The 2nd particle acts on the 1st one with the force
\[\vec{F}_{2 \to 1} = \frac{1}{4 \pi \varepsilon_0} \frac{Z_1 Z_2 e^2}{|\vec{r}_1-\vec{r}_2|^3} \cdot \left( \vec{r}_1 - \vec{r}_2 \right),\]
so
\[m_1 \ddot{\vec{r}}_1 = \frac{1}{4 \pi \varepsilon_0} \frac{Z_1 Z_2 e^2}{|\vec{r}_1-\vec{r}_2|^3} \cdot \left( \vec{r}_1 - \vec{r}_2 \right), \quad m_2 \ddot{\vec{r}}_2=-\frac{1}{4 \pi \varepsilon_0} \frac{Z_1 Z_2 e^2}{|\vec{r}_1-\vec{r}_2|^3} \cdot \left( \vec{r}_1 - \vec{r}_2 \right).\]

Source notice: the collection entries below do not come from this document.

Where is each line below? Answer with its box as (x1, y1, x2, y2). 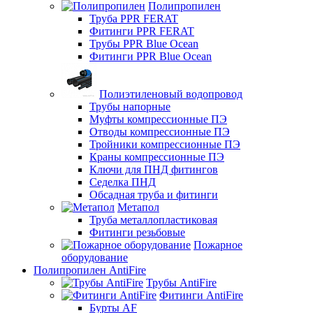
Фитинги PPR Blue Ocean (89, 50, 212, 62)
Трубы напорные (89, 100, 170, 112)
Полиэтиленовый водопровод (99, 87, 242, 100)
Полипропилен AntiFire (34, 263, 146, 276)
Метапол (117, 201, 159, 213)
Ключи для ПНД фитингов (89, 163, 218, 175)
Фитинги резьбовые (89, 226, 185, 238)
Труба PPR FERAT (89, 12, 178, 24)
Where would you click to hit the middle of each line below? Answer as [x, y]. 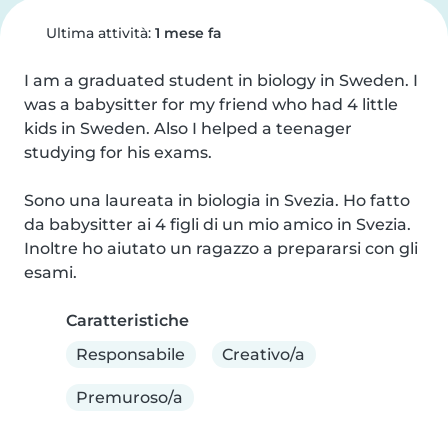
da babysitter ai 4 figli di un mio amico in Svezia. [217, 224]
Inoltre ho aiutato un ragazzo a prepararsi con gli [221, 248]
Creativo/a [264, 354]
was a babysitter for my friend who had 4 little [211, 104]
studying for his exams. [118, 152]
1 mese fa [188, 33]
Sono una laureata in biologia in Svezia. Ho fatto [217, 200]
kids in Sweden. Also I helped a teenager [188, 128]
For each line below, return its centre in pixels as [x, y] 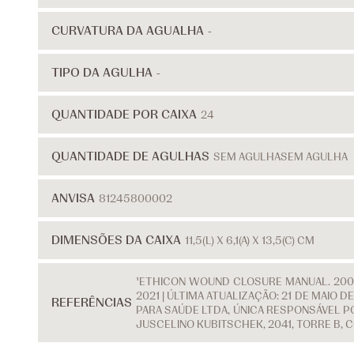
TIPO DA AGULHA [102, 72]
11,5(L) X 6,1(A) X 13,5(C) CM [250, 240]
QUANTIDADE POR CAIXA [124, 114]
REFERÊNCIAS [92, 302]
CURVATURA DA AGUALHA [128, 30]
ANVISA [73, 198]
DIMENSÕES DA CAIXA [116, 240]
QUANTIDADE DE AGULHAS [130, 156]
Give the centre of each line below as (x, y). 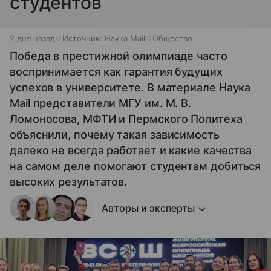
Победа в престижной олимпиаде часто (119, 56)
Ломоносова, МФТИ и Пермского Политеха (126, 119)
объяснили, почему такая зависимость (115, 135)
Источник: (83, 38)
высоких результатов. (69, 182)
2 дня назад (32, 38)
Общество (172, 38)
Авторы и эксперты (148, 208)
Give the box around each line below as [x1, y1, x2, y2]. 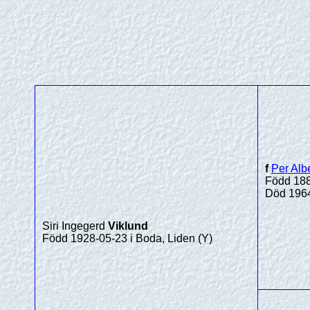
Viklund [108, 220, 148, 232]
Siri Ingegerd [42, 220, 105, 232]
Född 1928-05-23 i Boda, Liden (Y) [42, 232, 212, 244]
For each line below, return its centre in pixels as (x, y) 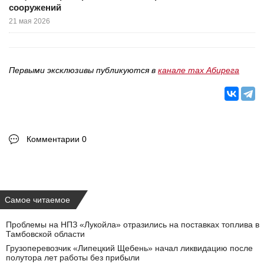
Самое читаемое (37, 200)
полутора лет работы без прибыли (73, 258)
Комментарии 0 (57, 139)
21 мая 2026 (29, 21)
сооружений (35, 7)
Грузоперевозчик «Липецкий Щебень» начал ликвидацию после (129, 248)
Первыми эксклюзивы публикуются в (83, 70)
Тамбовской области (45, 234)
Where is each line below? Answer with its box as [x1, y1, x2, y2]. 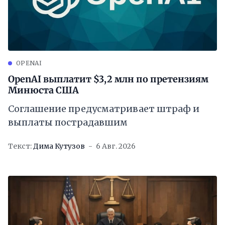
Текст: [8, 142, 32, 151]
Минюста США [8, 84, 79, 96]
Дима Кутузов [33, 142, 85, 151]
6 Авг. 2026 [96, 142, 136, 151]
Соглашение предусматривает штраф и [8, 103, 199, 115]
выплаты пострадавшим [8, 117, 128, 128]
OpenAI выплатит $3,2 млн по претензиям [8, 73, 208, 85]
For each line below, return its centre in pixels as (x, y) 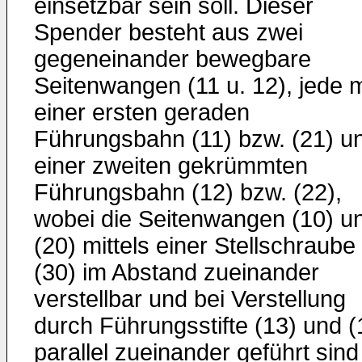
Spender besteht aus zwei (168, 32)
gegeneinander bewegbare (173, 59)
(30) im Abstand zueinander (177, 272)
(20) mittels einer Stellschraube (195, 246)
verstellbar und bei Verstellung (190, 299)
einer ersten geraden (142, 112)
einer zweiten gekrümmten (171, 166)
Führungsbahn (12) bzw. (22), (188, 192)
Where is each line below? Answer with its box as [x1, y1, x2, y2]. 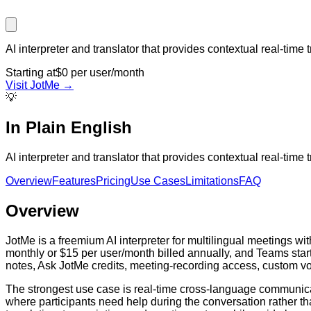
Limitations [185, 174, 239, 187]
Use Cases [131, 174, 185, 187]
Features [52, 174, 96, 187]
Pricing [96, 174, 131, 187]
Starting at [6, 66, 56, 78]
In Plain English [6, 117, 132, 137]
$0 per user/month [56, 66, 144, 78]
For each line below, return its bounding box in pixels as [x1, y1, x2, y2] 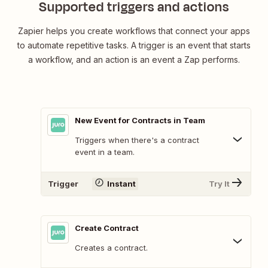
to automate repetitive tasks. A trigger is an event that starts [17, 39, 251, 50]
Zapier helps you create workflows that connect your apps [18, 25, 250, 36]
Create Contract [75, 223, 139, 233]
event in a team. [75, 147, 135, 157]
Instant [106, 179, 136, 189]
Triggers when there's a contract [75, 135, 199, 145]
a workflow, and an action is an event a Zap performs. [28, 54, 240, 65]
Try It [209, 179, 230, 189]
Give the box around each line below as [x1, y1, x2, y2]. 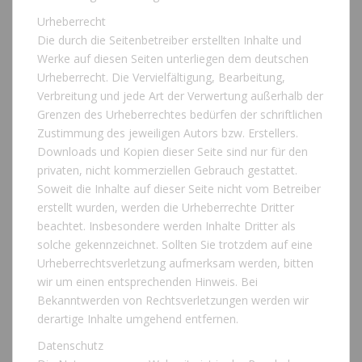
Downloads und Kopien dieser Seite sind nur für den [37, 144, 308, 160]
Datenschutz [37, 338, 103, 354]
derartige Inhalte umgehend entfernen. [37, 311, 238, 327]
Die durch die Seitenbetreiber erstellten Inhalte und [37, 32, 301, 48]
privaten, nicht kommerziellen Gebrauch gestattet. [37, 162, 297, 179]
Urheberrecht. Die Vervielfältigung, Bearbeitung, [37, 69, 285, 86]
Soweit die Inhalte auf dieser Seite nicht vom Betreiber [37, 181, 321, 197]
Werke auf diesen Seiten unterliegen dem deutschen [37, 51, 309, 67]
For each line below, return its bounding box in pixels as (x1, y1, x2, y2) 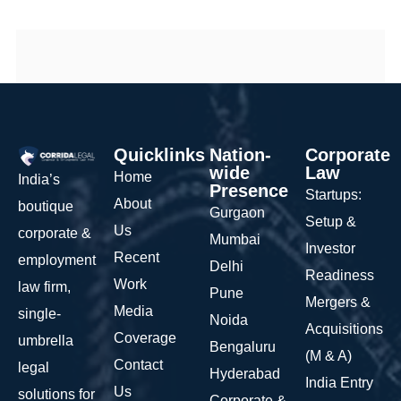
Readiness (305, 267, 374, 283)
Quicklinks (114, 144, 205, 165)
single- (18, 305, 61, 321)
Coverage (114, 329, 176, 346)
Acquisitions (305, 320, 383, 337)
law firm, (18, 278, 71, 294)
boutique (18, 198, 73, 214)
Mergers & (305, 294, 371, 310)
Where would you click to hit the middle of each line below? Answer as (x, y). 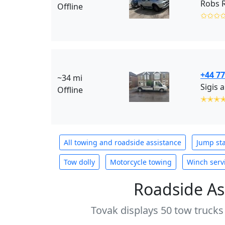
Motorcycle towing (141, 162)
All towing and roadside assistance (123, 142)
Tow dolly (79, 162)
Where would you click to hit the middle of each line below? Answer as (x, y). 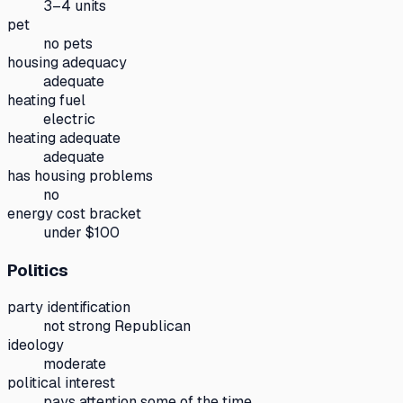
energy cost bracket (74, 214)
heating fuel (46, 100)
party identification (69, 308)
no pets (68, 44)
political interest (61, 383)
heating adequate (64, 138)
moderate (75, 364)
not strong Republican (117, 327)

The position $\vec{r}_{CM}$ of the center of mass we calculate with the definition and the position $\vec{r}$ of the 1st particle relative to $\vec{r}_{CM}$ is $\vec{r}=\vec{r}_1 - \vec{r}_{CM}$:
\[\vec{r}_{CM}=\frac{m_1 \vec{r}_1 + m_2 \vec{r}_2}{m_1 + m_2}, \quad \vec{r} = \vec{r}_1 - \vec{r}_{CM} = \left( \vec{r}_1 - \vec{r}_2 \right) \frac{m_2}{m_1 + m_2}.\]
For $\vec{r}_1 -\vec{r}_2$ we have this differential equation:
\[ \ddot{\left( \vec{r}_1 - \vec{r}_2 \right)} = \frac{1}{4 \pi \varepsilon_0} \frac{Z_1 Z_2 e^2}{|\vec{r}_1 - \vec{r}_2|^3} \frac{m_1 + m_2}{m_1 m_2} \left( \vec{r}_1 - \vec{r}_2 \right), \]

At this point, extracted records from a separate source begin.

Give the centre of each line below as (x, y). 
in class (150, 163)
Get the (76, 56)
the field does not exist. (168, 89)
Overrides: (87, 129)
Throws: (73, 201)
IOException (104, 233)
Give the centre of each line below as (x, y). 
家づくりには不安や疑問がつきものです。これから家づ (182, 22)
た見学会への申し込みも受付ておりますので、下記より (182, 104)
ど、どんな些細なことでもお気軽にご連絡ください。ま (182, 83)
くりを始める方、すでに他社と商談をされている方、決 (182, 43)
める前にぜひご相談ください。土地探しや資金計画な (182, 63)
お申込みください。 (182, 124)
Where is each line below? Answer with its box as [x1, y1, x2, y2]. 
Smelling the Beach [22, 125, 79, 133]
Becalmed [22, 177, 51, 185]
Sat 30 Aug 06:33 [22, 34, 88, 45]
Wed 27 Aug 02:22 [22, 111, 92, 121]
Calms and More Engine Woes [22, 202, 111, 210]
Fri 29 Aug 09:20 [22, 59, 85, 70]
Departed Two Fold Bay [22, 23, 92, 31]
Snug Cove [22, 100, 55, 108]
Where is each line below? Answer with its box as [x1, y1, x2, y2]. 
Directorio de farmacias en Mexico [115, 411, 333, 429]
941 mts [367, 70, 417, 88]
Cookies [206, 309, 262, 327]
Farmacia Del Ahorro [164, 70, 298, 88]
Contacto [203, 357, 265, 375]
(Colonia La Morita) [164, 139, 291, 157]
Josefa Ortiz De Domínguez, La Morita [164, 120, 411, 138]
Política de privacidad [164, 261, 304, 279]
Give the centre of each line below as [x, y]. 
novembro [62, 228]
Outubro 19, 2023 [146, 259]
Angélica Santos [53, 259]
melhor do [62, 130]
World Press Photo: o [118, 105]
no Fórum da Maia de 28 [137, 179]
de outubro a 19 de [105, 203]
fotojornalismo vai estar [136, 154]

then for $\vec{r}$ we have
\[\ddot{\vec{r}} = \frac{1}{4 \pi \varepsilon_0} \frac{Z_1 Z_2 e^2}{|\vec{r}|^3} \frac{m_2^2}{m_1(m_1+m_2)^2}\vec{r}.\]

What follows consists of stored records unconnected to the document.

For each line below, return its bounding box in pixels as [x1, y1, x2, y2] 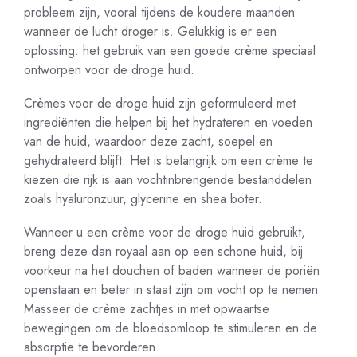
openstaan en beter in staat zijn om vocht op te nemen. [24, 280, 322, 299]
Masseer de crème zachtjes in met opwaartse [24, 300, 269, 318]
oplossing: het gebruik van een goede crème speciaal [24, 41, 316, 60]
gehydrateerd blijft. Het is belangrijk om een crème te [24, 151, 313, 170]
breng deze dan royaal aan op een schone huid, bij [24, 242, 303, 261]
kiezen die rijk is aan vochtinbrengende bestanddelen [24, 171, 312, 189]
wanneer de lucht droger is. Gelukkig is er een [24, 22, 277, 41]
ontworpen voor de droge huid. [24, 61, 194, 79]
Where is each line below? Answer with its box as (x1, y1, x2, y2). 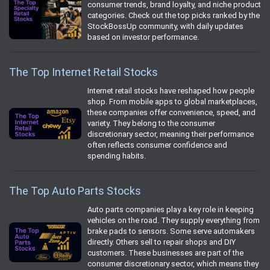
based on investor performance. (87, 32, 199, 42)
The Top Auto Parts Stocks (9, 184, 141, 197)
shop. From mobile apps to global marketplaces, (87, 96, 257, 106)
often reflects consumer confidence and (87, 140, 227, 149)
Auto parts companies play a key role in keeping (87, 204, 254, 214)
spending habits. (87, 151, 146, 160)
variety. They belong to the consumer (87, 118, 215, 128)
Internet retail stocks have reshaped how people (87, 86, 254, 95)
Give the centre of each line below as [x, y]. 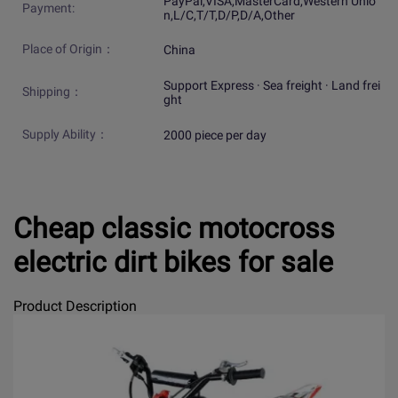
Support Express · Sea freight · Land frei [271, 86]
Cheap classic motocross [174, 228]
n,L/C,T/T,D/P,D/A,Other [229, 16]
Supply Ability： [65, 135]
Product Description [75, 306]
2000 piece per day [215, 135]
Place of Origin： [68, 49]
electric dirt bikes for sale [173, 262]
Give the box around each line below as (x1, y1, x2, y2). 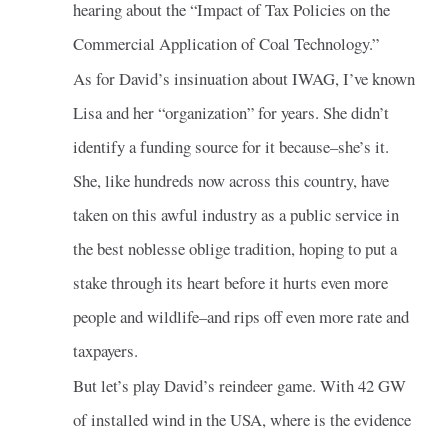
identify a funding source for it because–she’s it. (72, 134, 389, 158)
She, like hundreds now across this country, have (72, 168, 389, 192)
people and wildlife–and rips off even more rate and (72, 304, 409, 328)
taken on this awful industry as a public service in (72, 202, 399, 226)
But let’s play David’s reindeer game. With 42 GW (72, 373, 406, 397)
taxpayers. (72, 338, 138, 362)
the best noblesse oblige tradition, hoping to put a (72, 236, 397, 260)
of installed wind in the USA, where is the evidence (72, 407, 411, 431)
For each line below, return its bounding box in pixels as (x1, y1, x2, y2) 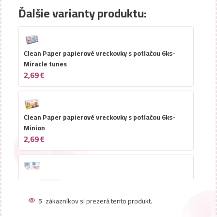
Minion (24, 122, 45, 135)
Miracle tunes (24, 57, 67, 70)
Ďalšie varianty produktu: (18, 2, 147, 24)
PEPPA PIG (24, 186, 57, 199)
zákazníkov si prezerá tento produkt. (46, 195, 152, 207)
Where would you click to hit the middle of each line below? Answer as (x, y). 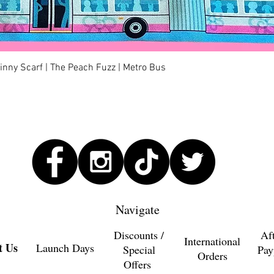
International (212, 241)
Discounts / (139, 235)
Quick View (137, 67)
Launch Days (65, 248)
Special (139, 250)
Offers (139, 265)
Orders (212, 256)
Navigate (138, 210)
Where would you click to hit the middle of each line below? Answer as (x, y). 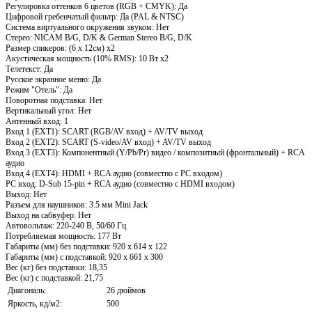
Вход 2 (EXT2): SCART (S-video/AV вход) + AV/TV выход (108, 142)
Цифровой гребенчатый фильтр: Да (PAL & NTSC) (95, 16)
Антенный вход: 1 (37, 121)
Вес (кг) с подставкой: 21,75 (54, 278)
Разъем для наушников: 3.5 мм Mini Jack (77, 204)
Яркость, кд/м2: (35, 303)
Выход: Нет (26, 194)
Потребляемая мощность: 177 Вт (63, 236)
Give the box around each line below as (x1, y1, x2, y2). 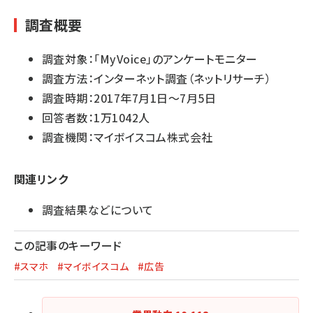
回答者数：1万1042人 (42, 109, 150, 126)
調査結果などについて (42, 201, 154, 219)
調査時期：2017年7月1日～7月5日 (42, 89, 232, 107)
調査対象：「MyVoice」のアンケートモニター (42, 50, 258, 68)
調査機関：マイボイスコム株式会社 (42, 129, 213, 146)
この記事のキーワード (14, 237, 122, 254)
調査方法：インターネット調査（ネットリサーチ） (42, 70, 272, 87)
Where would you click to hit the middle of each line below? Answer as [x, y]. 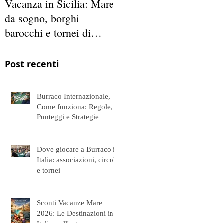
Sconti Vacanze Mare [69, 202]
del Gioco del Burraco [164, 33]
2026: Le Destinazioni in [75, 213]
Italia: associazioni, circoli [77, 160]
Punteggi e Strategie [68, 117]
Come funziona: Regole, [75, 106]
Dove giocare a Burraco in [78, 149]
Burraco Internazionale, [73, 96]

Finally, the 2nd Newton's law for the 1st particle in the frame of the center of mass could be written as an interaction with the Coulomb field centered at $\vec{r}_{CM}$:
\[m_1\ddot{\vec{r}}= \frac{1}{4 \pi \varepsilon_0} \frac{Z_1 Z_2 e^2}{|\vec{r}|^3} \frac{m_2^2}{(m_1 + m_2)^2} \vec{r} \]
\[
\begin{cases}
\vec{L} = m_1 \vec{v} \times \vec{r}\\
\dot{\vec{L}} = \vec{M} = \vec{r} \times \vec{F} \propto \vec{r} \times \vec{r} = 0
\end{cases}
\quad \Rightarrow \quad L = m_1 \dot{\theta} r^2 = m_1 v_1' b',\]
where
\[ v_1' = v_1 - v_1 \frac{m_1}{m_1+m_2} = v_1 \frac{m_2}{m_1 + m_2}, \quad b' = b\frac{m_2}{m_1 + m_2} \]
Let's express $u''$ from $\ddot{r}$ and $u$:
\[u'=\frac{du}{d\theta} = -\frac{dr}{d \theta} \cdot \frac{1}{r^2} = -\frac{dr}{dt} \frac{dt}{d \theta} \frac{1}{r^2} = -\frac{m_1\dot{r}}{L}\]
\[u''=\frac{du'}{d\theta} = -\frac{m_1 d(\dot{r})}{L \, d \theta} = -\frac{m_1 \ddot{r}}{L\dot{\theta}} = -\frac{m_1^2 \ddot{r}}{L^2 u^2} \quad \Rightarrow \quad \ddot{r} = -\frac{u'' u^2 L^2}{m_1^2}\]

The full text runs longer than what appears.